Clinical IT and Financial IT
With so many changes coming about the health care field it is hard to keep up with all the new terminology and systems being put into place. To become more familiar with some of the newer medical systems and financial billing system terminology in the health care field.
Abbreviations
The first abbreviation is CPT. CPT stands for Current Procedural Terminology. This coding system was developed by the American Medical Association. The system was setup as a system to correlate a patient’s diagnosis codes and codes that insurance companies use in order to pay for the services that providers provide (CPT, 2009). Each CPT code represents a particular service charged by the physician to the insurance provider. These codes are sent to insurance companies from billing departments in every health organization. CPT is important as it provides health organizations with codes that will allow them to be paid by insurance companies for their services.
The abbreviation CMS-1500 is the abbreviation used for the professional health care insurance form used in the U.S. It was previously known as the HCFA-1500 claim form. The CMS-1500 form is the claim insurance form for people who have Medicare and Medicaid health insurance. This form is required to be completed the Centers for Medicare & Medicaid Services of the U.S. Department of Health & Human Services in order for providers to get paid (CMS-1500, 2012). This form is an important tool for non-institutional medical provider and suppliers as well to be able to bill Medicare carriers and medical equipment carriers. “This occurs when a provider qualifies for a waiver from the Administrative Simplification Compliance Act (ASCA) requirement for electronic submission of claim” (CMS-1500, 2012).
CMS is the abbreviation for Centers for Medicare and Medicaid Services. This agency was formerly known as the Health Care Financing Administration (CMS, 2002). This is the Agency that oversees administrating insurance coverage to those who qualify for state and federal medical benefits. CMS is responsible for providing the reimbursement for health care providers who provided services. CMS is also responsible for taking charge of providing advancements in the health IT world as well. This includes “the implementation of electronic health record (EHR) incentive programs, a definition for the meaningful use of certified EHR technology, the drafting of standards for the certification of EHR technology and the updating of health information privacy and security regulations under HIPAA” (Rouse, 2015).
The UB-04 is a form that was developed by the National Uniformed Billing Committee. This is a uniform provider claim form that is used for appropriate billing of multiple third party payers. The UB-04 is the current version of the paper bill form that is used by institutional care providers and contains information divisions acknowledged as necessary for claims processing in the paper environment (UB-04, 2007).
. ICD-9 stands for International Classification of Diseases, Ninth Revision.

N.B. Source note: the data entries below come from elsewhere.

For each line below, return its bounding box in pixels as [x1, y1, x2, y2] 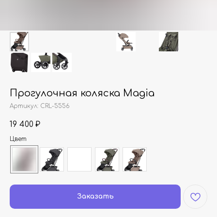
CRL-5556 [40, 103, 69, 109]
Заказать [77, 193, 114, 200]
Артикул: [10, 103, 40, 109]
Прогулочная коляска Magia [10, 88, 155, 99]
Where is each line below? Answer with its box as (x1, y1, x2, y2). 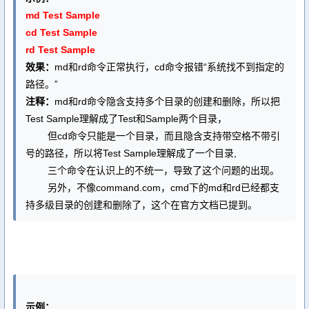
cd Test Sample (26, 27, 97, 38)
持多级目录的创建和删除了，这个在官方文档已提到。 (26, 199, 257, 210)
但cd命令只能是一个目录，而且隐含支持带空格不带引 (26, 130, 280, 141)
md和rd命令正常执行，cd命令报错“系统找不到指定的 (54, 61, 284, 72)
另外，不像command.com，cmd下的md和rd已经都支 (26, 182, 279, 193)
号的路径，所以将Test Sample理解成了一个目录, (26, 148, 237, 159)
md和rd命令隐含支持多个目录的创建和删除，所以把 (54, 96, 280, 107)
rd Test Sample (26, 44, 95, 55)
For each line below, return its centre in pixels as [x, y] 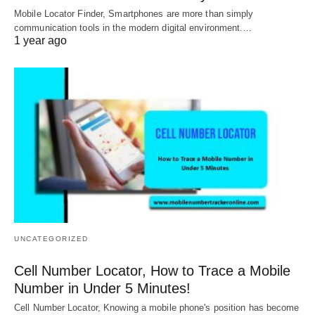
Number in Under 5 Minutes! [102, 289]
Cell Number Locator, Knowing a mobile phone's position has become [157, 308]
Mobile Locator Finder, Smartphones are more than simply [134, 13]
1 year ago [40, 40]
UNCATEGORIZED [51, 239]
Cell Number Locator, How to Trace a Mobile [152, 271]
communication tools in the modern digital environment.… [133, 27]
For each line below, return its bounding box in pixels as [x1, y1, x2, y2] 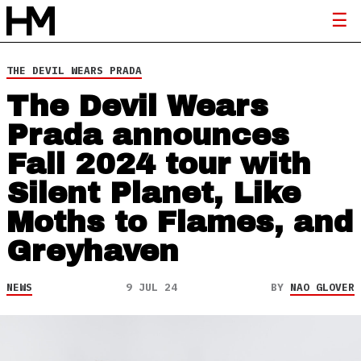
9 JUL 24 [126, 280, 177, 294]
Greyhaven [6, 235, 179, 268]
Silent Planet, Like [6, 177, 301, 210]
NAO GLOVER [290, 280, 355, 294]
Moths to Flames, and [6, 206, 353, 239]
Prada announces [6, 119, 289, 151]
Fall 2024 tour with [6, 148, 311, 180]
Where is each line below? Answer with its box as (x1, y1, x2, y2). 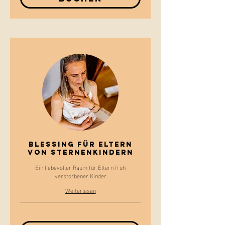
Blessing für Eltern (28, 140, 133, 149)
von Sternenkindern (27, 148, 134, 157)
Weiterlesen (65, 184, 96, 195)
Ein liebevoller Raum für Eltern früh (35, 161, 126, 172)
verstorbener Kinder (54, 169, 106, 181)
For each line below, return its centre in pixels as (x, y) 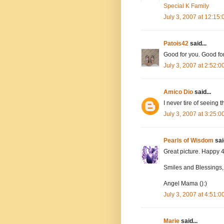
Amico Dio (178, 92)
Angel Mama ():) (185, 183)
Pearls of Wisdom (188, 140)
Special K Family (186, 6)
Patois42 (176, 43)
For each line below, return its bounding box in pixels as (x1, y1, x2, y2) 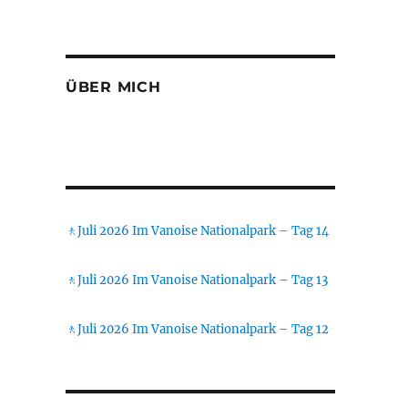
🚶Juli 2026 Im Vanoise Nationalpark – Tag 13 (65, 271, 328, 288)
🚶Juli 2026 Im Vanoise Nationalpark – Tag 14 (65, 222, 329, 239)
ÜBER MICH (65, 78, 161, 97)
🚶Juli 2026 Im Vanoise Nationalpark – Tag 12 (65, 321, 329, 338)
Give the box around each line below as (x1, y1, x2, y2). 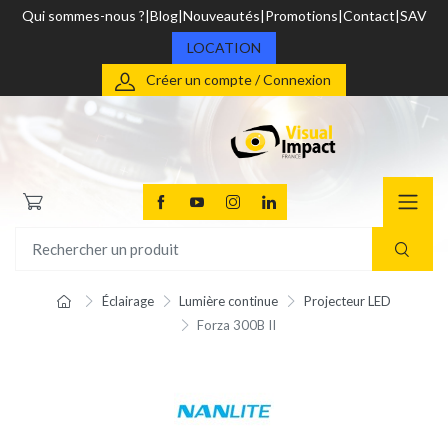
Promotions (264, 7, 338, 24)
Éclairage (101, 293, 154, 310)
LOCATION (187, 39, 261, 56)
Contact (342, 7, 395, 24)
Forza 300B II (197, 317, 277, 334)
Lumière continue (179, 293, 279, 310)
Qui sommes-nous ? (21, 7, 145, 24)
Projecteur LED (303, 293, 391, 310)
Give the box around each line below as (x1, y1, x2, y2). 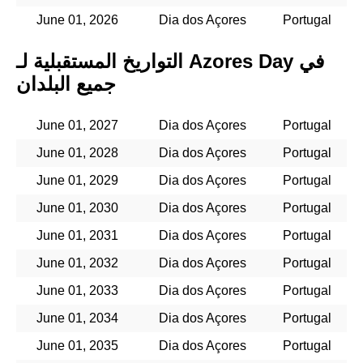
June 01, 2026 (36, 12, 118, 27)
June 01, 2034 (36, 310, 118, 325)
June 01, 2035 (36, 338, 118, 352)
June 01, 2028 (36, 145, 118, 160)
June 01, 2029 (36, 173, 118, 187)
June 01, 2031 (36, 228, 118, 242)
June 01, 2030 (36, 200, 118, 215)
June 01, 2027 (36, 117, 118, 132)
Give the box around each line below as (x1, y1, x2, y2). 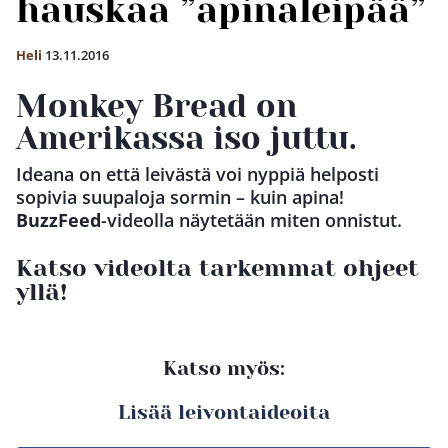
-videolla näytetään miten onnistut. (101, 208, 402, 232)
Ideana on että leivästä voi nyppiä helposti (16, 162, 379, 186)
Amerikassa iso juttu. (16, 120, 357, 157)
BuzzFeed (16, 208, 101, 232)
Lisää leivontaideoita (118, 401, 330, 424)
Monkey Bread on (16, 88, 297, 125)
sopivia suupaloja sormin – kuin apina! (16, 185, 344, 209)
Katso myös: (163, 357, 285, 380)
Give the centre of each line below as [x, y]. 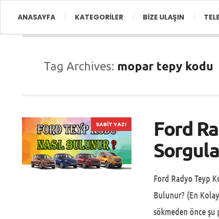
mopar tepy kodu [165, 66]
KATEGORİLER [99, 17]
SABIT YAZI [111, 124]
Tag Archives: [81, 66]
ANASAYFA [36, 17]
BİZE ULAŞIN [164, 17]

ICD- 9 is a coding system. A medical provider uses the ICD-9 codes any time they receive a patient. The codes are used when a physician diagnoses a patient. Medical coders and billers assign the appropriate code to the diagnoses for medical history purposes and billing of insurances (Joseph, 2010). The ICD-9 is extremely important to the health institute as it improves the billing system to insurance companies and these companies are familiar with the codes. This allows quicker turn around in payments to the providers.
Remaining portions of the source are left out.